Leaving Hoboken for Good
If Sinatra had come, it would have been the first time in thirty years that he had made a public appearance in his old hometown. Once Sinatra made it big, receiving hysterical adulation from legions of bobbysoxers, moviegoers, and everyone who spent time in front of the radio listening to "Your Hit Parade," he never came home again. For whatever reason, he shut Hoboken out of his tumultuous life, and Hoboken, in turn, seemed to have done the same to him. "I'm sorry, but I've got no use for him," is what many Hoboken residents said about Sinatra during those years. These weren't just people who happened to live in Hoboken. These people believed they had a right to feel that way about Sinatra because they had known him as a kid. As they watched the phenomenon that was Sinatra get bigger and bigger, they never lost sight of the fact that there was a man behind it, and that man had once been one of them, playing pool at the Cat's Meow Club, chasing girls, and being tough.

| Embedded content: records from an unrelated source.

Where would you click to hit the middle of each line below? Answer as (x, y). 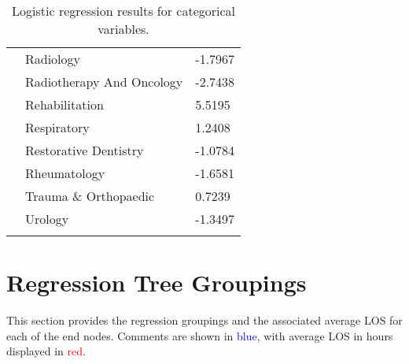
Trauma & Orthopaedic (90, 196)
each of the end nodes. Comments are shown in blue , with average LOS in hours (200, 335)
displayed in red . (46, 351)
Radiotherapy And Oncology (104, 82)
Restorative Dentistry (85, 150)
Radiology (53, 59)
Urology (47, 219)
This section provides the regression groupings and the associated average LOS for (204, 320)
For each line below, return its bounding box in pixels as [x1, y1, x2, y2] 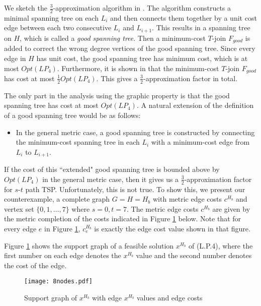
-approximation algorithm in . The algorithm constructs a [53, 3, 231, 13]
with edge [92, 292, 122, 303]
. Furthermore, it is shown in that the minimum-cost [57, 63, 219, 73]
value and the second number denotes [136, 250, 252, 261]
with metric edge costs [152, 194, 222, 204]
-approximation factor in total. [143, 73, 238, 83]
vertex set [4, 203, 34, 214]
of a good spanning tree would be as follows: [4, 109, 141, 120]
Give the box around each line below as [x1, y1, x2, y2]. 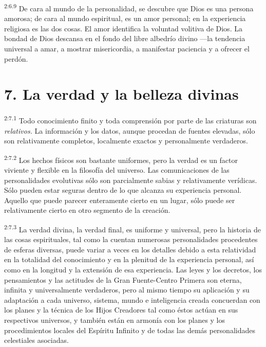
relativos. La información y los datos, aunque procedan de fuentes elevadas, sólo [4, 125, 255, 136]
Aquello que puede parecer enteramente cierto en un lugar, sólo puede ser [4, 194, 235, 205]
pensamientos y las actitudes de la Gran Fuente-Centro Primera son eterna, [4, 274, 242, 285]
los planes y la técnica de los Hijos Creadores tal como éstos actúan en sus [4, 304, 238, 315]
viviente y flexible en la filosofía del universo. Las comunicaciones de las [4, 165, 230, 175]
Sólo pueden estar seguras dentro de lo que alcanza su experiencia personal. [4, 185, 242, 195]
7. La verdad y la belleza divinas [4, 83, 239, 104]
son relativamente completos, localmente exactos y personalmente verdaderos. [4, 135, 248, 146]
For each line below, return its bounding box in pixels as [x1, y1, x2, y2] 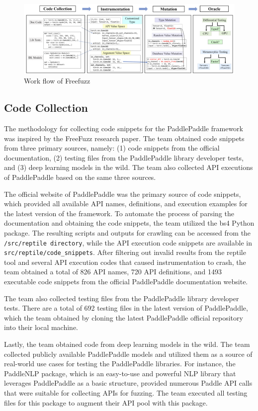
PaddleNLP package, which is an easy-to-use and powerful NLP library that [4, 368, 236, 378]
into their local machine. [4, 322, 78, 332]
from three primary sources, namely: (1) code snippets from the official [4, 143, 220, 153]
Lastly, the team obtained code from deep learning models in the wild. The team [4, 339, 250, 349]
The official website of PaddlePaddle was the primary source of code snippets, [4, 188, 241, 199]
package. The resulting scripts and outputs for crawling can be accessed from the [4, 227, 251, 238]
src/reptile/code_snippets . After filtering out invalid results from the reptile [4, 247, 246, 257]
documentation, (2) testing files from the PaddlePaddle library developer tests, [4, 152, 244, 163]
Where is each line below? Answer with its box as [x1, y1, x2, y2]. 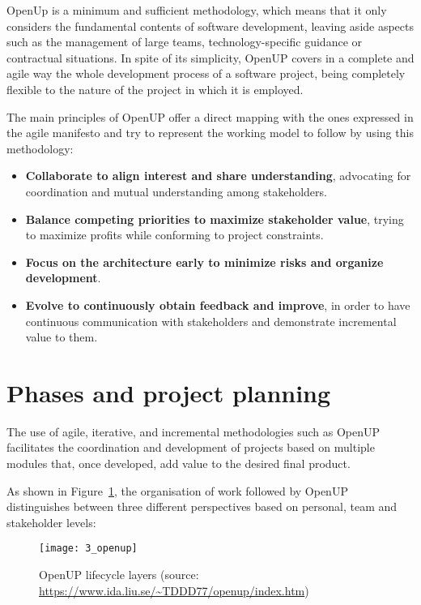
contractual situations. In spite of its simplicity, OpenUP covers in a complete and [6, 49, 415, 66]
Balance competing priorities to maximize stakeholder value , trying [25, 210, 404, 227]
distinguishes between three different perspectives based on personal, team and [6, 498, 398, 515]
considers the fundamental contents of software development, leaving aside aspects [6, 17, 415, 34]
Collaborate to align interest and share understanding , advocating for [25, 167, 411, 184]
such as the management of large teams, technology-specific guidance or [6, 33, 362, 50]
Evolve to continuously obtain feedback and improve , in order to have [25, 296, 410, 313]
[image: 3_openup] [39, 543, 138, 555]
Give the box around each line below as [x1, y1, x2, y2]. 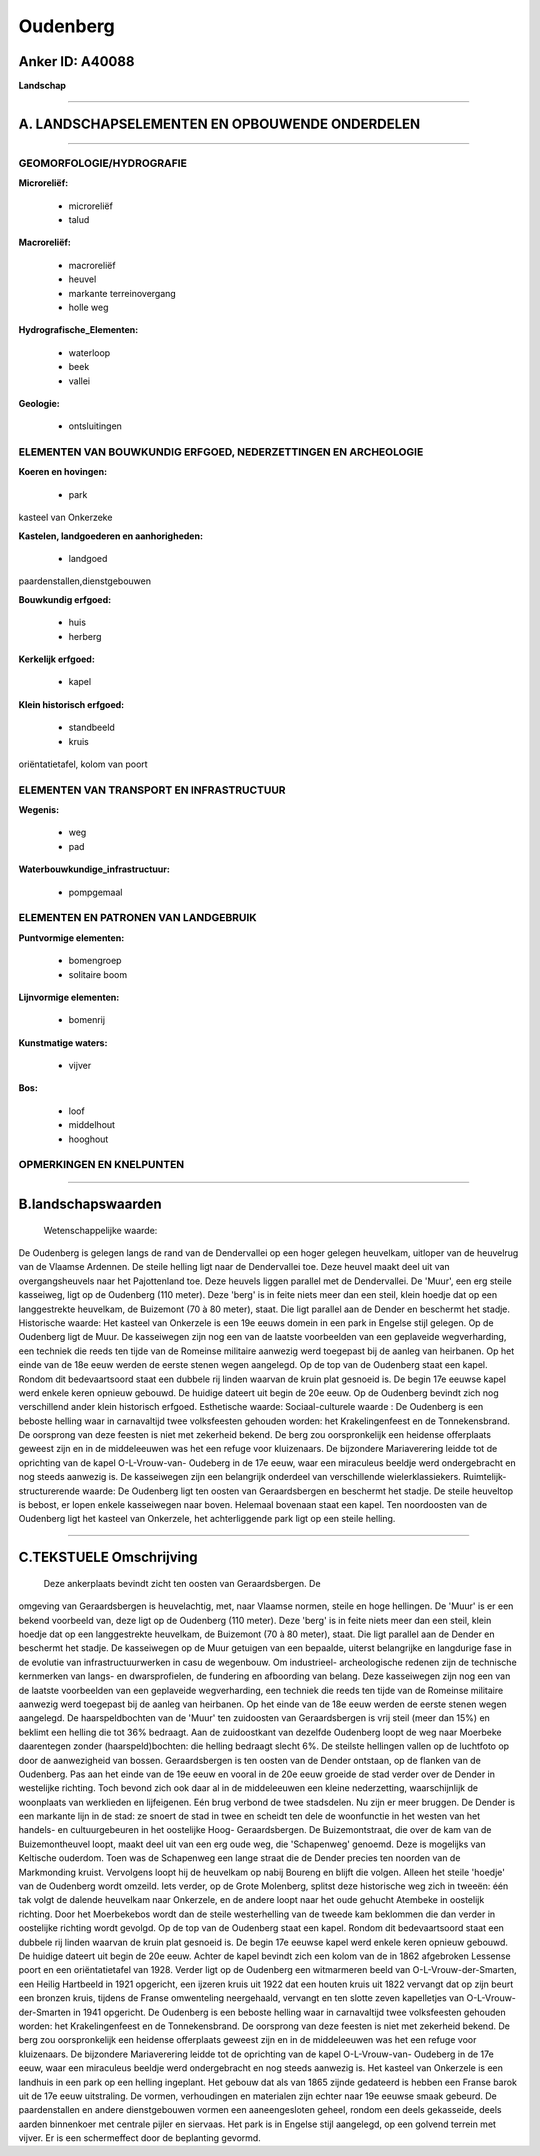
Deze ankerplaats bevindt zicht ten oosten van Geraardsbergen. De [43, 1577, 321, 1589]
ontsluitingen [68, 420, 122, 432]
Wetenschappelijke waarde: [43, 1224, 158, 1236]
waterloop [68, 346, 111, 359]
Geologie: [18, 397, 60, 409]
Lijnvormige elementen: [18, 991, 120, 1003]
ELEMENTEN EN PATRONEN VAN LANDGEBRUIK [18, 911, 257, 925]
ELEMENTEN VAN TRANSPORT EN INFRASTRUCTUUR [18, 783, 286, 797]
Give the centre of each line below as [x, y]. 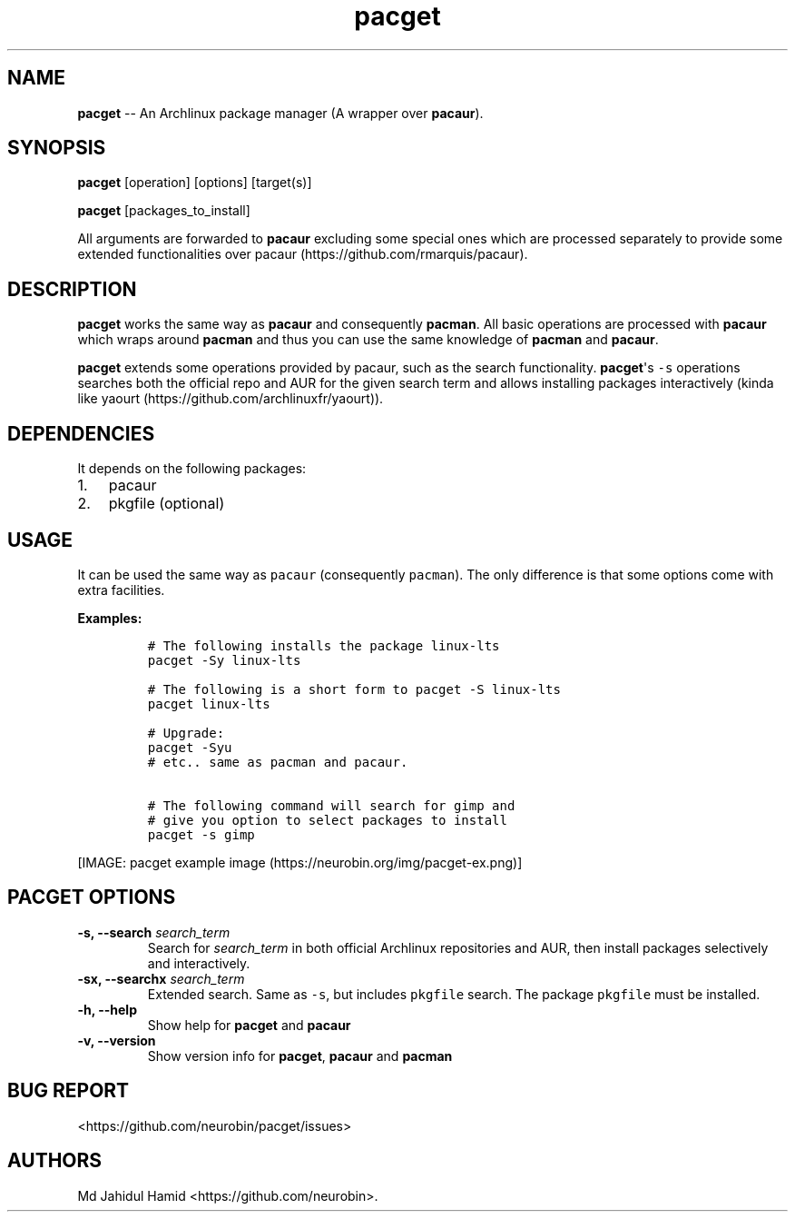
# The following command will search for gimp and [331, 805]
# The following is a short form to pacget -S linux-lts [354, 689]
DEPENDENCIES [81, 433]
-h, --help [107, 1009]
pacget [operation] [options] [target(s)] [195, 183]
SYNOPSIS [57, 148]
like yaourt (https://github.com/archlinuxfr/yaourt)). [231, 399]
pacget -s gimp [201, 834]
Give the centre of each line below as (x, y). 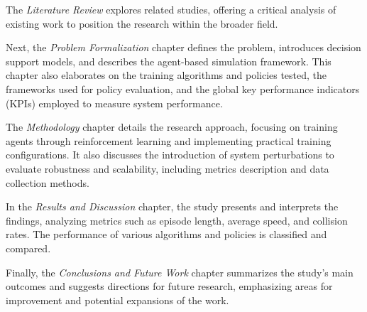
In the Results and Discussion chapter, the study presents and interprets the (172, 206)
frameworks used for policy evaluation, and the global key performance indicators (183, 88)
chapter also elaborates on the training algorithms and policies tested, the (166, 75)
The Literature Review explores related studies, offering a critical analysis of (171, 9)
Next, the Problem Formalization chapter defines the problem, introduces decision (183, 47)
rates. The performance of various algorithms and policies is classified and (166, 234)
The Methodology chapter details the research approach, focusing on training (172, 127)
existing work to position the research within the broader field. (142, 23)
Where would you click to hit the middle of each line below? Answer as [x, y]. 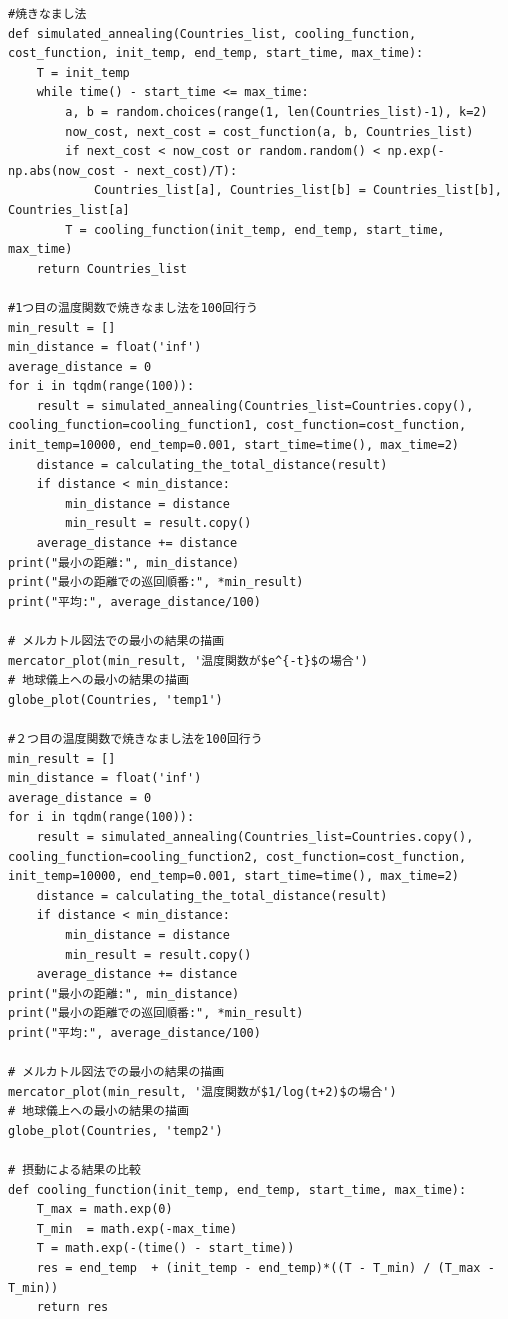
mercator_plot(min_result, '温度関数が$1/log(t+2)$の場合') [202, 1091]
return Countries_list [111, 268]
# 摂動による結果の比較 [74, 1170]
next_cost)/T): [187, 170]
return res [72, 1307]
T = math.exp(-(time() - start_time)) [165, 1248]
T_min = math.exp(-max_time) [137, 1228]
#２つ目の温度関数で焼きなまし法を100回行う [135, 738]
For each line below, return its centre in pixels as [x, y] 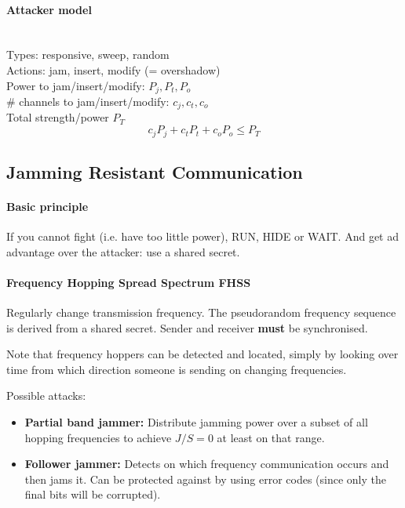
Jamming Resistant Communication [155, 171]
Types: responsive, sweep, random [88, 54]
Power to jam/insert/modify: [76, 85]
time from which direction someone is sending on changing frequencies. [177, 369]
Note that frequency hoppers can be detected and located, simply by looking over [202, 354]
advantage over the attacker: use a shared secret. [123, 251]
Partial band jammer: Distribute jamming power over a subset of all [196, 422]
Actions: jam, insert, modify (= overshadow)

Sinatra ran as far away from Hoboken as he could get. He moved to the desert and seemed to love it there. He built a baronial compound: houses, pools, garages, a helipad, all his own. The openness of the desert, the vast stretches of nothingness, were the antithesis of Hoboken, where every inch of land had been paved over and occupied by so many entire families per square foot. In the desert he had as much land as he wanted, more than he could use. He had more of everything than he could use.
Some say when Sinatra left Hoboken for the last time, he vowed never to return. He came close once, back, in 1963, when he threw a fiftieth wedding anniversary for his parents in the Casino in the Park in Jersey City The affair was strictly invitation-only. Sinatra wasn't expected to perform -- he was just going back there -- but relatives say he was so nervous about coming back to Hudson County, that his stomach started turning flips and he had to take tranquilizers. When he finally showed up that night, he stood at the entrance to the room, staring straight ahead. He marched in, his entourage of bodyguards and hangers-on pulled along in the wake. Neither stopping nor greeting anyone, Sinatra went directly to the head table, greeted his parents, and then took a seat nearby with a few priests and a quiet aunt, all of whom were not expected to say much. Sinatra sat uneasily through the activities and left as soon as they were over, never having spoken to or acknowledged the old friends who had waited twenty years to pass along a word or two. Later that night he went to the fights in New York.